**EXERCISE OBJECTIVE:** Your answer must consist of the records below, reproduced exactly, with every picture removed.

--------------------

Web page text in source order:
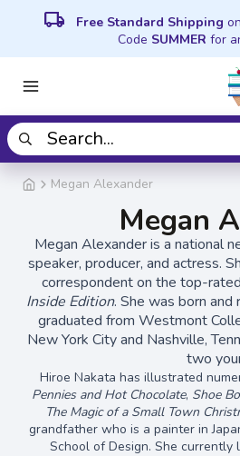
local_shipping Free Standard Shipping
Code SUMMER for
Megan Alexander
Megan
Megan Alexander is a national
speaker, producer, and actress.
correspondent on the top-
Inside Edition. She was born
graduated from Westmont
New York City and Nashville,
two
Hiroe Nakata has illustrated
Pennies and Hot Chocolate, Shoe
The Magic of a Small Town
grandfather who is a painter in
School of Design. She currently
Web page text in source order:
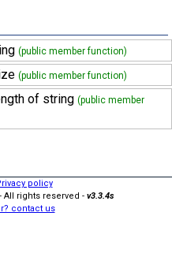
(public member function)
(public member function)
of string (public member
policy
All rights reserved - v3.3.4s
contact us
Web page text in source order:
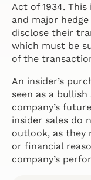
Act of 1934.
and major
disclose their
which must be
of the
An insider’s
seen as a
company’s
insider sales do
outlook, as they
or financial
company’s
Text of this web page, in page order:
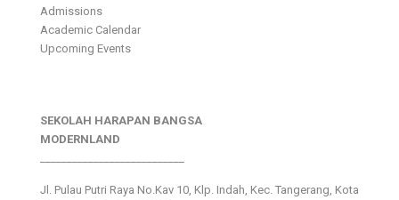
Admissions
Academic Calendar
Upcoming Events
SEKOLAH HARAPAN BANGSA
MODERNLAND
Jl. Pulau Putri Raya No.Kav 10, Klp. Indah, Kec. Tangerang, Kota
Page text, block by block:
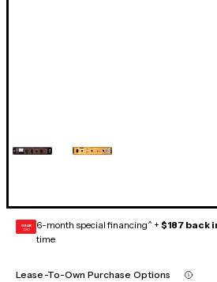
GEAR
CARD 6-month special financing^ + $187 back
time
Lease-To-Own Purchase Options
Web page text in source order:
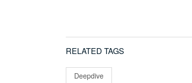
RELATED TAGS
Deepdive
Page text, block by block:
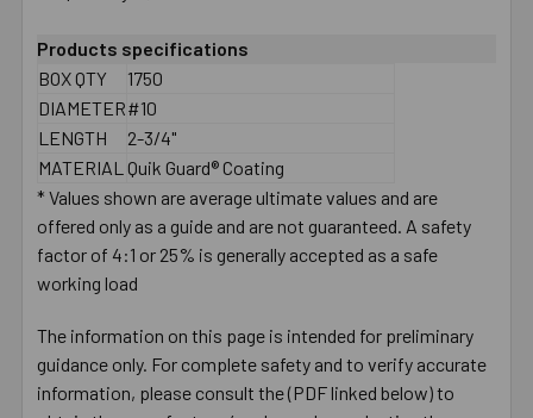
Products specifications
BOX QTY
1750
DIAMETER#10
LENGTH
2-3/4"
MATERIAL Quik Guard® Coating
* Values shown are average ultimate values and are
offered only as a guide and are not guaranteed. A safety
factor of 4:1 or 25% is generally accepted as a safe
working load
The information on this page is intended for preliminary
guidance only. For complete safety and to verify accurate
information, please consult the (PDF linked below) to
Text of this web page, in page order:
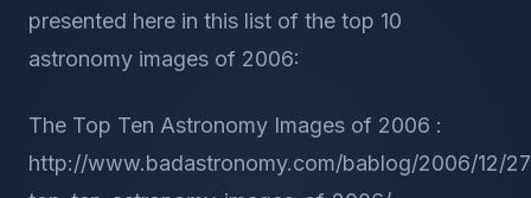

--------------------

**THE COMPLETED TASK:**
Web page text in source order:
local_shipping Free Standard Shipping
Code SUMMER for
Megan Alexander
Megan
Megan Alexander is a national
speaker, producer, and actress.
correspondent on the top-
Inside Edition. She was born
graduated from Westmont
New York City and Nashville,
two
Hiroe Nakata has illustrated
Pennies and Hot Chocolate, Shoe
The Magic of a Small Town
grandfather who is a painter in
School of Design. She currently
Web page text in source order:
(public member function)
(public member function)
of string (public member
policy
All rights reserved - v3.3.4s
contact us
Web page text in source order:
Act of 1934.
and major
disclose their
which must be
of the
An insider’s
seen as a
company’s
insider sales do
outlook, as they
or financial
company’s
Text of this web page, in page order:
Admissions
Academic Calendar
Upcoming Events
SEKOLAH HARAPAN BANGSA
MODERNLAND
Jl. Pulau Putri Raya No.Kav 10, Klp. Indah, Kec. Tangerang, Kota
Page text, block by block:
GEAR
CARD 6-month special financing^ + $187 back
time
Lease-To-Own Purchase Options
Web page text in source order:
RELATED TAGS
Deepdive
Page text, block by block:
Products specifications
BOX QTY
1750
DIAMETER#10
LENGTH
2-3/4"
MATERIAL Quik Guard® Coating
* Values shown are average ultimate values and are
offered only as a guide and are not guaranteed. A safety
factor of 4:1 or 25% is generally accepted as a safe
working load
The information on this page is intended for preliminary
guidance only. For complete safety and to verify accurate
information, please consult the (PDF linked below) to
Text of this web page, in page order:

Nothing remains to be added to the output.